Records from a data collection

--------------------------------------------------

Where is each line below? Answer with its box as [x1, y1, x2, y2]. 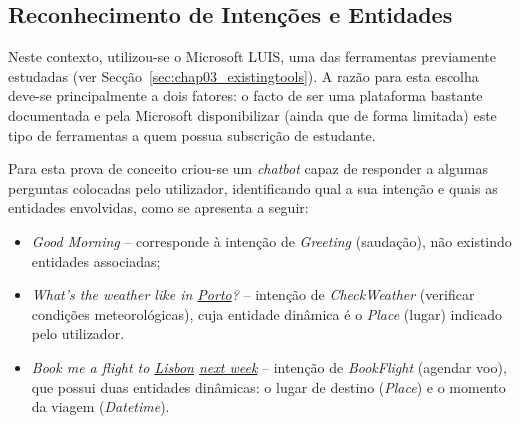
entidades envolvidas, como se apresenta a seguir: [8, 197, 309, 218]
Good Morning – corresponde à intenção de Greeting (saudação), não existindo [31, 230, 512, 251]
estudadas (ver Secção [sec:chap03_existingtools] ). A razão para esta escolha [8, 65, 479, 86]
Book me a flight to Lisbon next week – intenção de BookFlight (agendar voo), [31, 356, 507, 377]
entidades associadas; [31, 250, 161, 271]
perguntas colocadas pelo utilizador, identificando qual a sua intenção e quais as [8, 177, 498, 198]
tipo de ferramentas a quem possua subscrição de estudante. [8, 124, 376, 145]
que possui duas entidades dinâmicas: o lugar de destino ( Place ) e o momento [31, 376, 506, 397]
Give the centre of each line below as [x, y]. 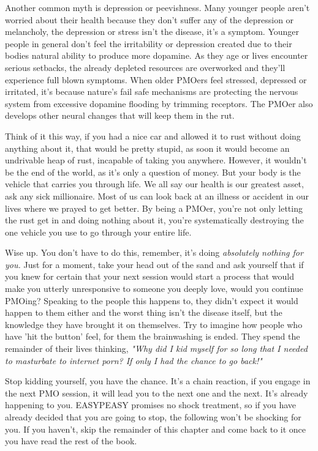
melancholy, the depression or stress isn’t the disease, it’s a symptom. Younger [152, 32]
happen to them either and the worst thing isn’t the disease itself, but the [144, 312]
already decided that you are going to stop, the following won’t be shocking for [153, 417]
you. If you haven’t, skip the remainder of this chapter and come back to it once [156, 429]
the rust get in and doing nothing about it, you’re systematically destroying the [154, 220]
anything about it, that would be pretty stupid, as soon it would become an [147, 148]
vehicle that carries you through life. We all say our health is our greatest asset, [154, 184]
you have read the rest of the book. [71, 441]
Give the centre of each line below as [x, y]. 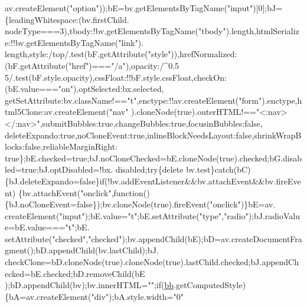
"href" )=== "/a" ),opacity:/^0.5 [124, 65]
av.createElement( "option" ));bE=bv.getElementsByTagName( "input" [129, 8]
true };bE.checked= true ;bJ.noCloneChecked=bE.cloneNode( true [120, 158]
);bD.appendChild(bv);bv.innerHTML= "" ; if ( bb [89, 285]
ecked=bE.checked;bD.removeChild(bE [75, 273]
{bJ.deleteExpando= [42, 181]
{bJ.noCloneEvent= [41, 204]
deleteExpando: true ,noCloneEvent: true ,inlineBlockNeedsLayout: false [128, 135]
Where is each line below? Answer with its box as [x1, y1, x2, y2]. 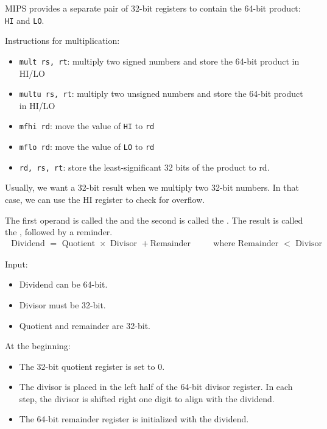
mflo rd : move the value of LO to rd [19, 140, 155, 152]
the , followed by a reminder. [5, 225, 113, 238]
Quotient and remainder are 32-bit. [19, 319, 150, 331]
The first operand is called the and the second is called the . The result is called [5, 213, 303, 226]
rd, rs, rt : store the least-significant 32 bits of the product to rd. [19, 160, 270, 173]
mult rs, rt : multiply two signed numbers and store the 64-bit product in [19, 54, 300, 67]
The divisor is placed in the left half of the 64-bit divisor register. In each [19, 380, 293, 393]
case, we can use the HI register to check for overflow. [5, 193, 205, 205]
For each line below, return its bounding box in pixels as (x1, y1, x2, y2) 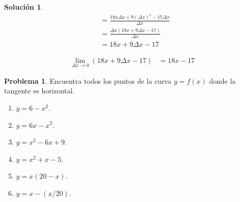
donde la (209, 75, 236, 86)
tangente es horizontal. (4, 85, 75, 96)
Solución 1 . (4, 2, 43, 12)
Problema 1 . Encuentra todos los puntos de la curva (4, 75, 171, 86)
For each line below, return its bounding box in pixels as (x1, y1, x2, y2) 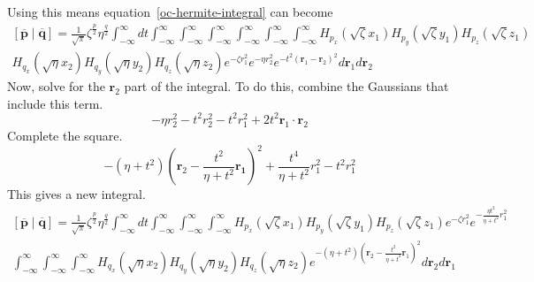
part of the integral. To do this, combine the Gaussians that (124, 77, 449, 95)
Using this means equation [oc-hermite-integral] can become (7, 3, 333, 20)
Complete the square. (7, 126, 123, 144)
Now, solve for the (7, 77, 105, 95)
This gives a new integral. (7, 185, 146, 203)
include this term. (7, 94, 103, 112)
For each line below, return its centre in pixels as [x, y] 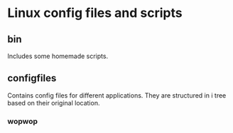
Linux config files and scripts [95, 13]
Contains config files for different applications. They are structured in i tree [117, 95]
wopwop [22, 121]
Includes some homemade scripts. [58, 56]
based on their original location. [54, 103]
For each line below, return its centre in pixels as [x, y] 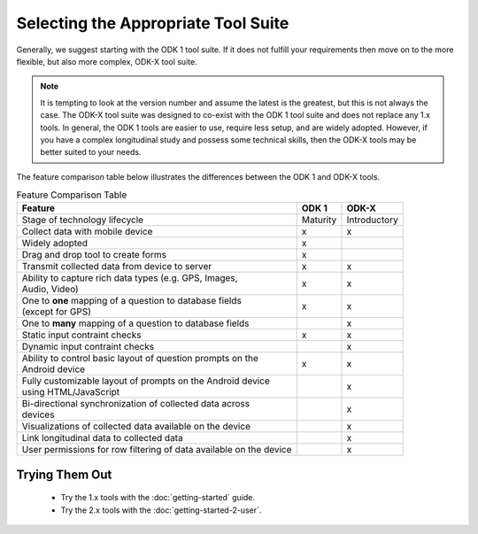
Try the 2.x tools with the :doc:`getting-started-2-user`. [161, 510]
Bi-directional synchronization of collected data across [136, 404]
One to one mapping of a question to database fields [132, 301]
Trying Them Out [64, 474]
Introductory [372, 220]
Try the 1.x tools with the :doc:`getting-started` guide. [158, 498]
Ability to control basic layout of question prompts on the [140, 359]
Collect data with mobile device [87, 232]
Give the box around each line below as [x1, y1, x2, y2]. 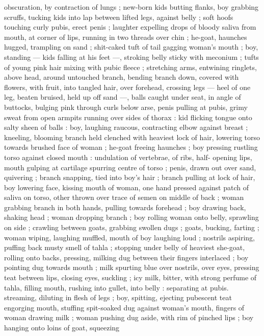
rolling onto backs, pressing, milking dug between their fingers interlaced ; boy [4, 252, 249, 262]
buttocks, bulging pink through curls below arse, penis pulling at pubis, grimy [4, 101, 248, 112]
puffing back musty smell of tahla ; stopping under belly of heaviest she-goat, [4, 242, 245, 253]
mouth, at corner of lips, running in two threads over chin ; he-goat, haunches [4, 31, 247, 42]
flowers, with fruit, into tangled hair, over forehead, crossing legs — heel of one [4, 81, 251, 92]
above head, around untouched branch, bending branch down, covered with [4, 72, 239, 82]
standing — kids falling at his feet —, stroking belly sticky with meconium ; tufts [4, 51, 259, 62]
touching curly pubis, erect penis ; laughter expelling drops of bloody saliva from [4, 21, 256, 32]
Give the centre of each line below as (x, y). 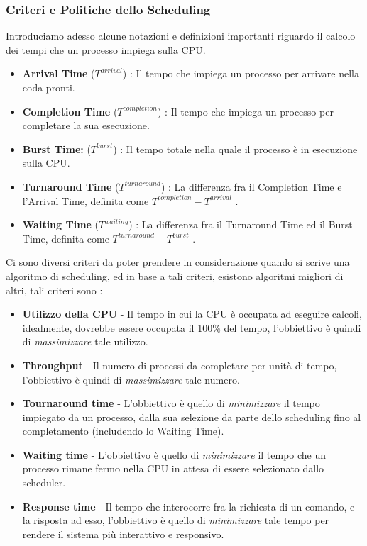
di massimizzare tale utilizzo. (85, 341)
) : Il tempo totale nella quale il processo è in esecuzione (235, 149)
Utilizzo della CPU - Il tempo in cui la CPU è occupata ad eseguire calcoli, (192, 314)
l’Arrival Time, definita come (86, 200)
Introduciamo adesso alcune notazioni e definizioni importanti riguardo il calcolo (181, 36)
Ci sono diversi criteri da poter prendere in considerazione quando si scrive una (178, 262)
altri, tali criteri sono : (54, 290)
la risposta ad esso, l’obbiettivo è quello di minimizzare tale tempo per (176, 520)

--------------------------------------------------

**WORK TO COMPLETE**
In the records, which lines mention the word "that"? Copy those lines.

**ANSWER SPACE**
already decided that you are going to stop, the following won’t be shocking for [153, 417]
anything about it, that would be pretty stupid, as soon it would become an [147, 148]
vehicle that carries you through life. We all say our health is our greatest asset, [154, 184]
part of the integral. To do this, combine the Gaussians that (124, 77, 449, 95)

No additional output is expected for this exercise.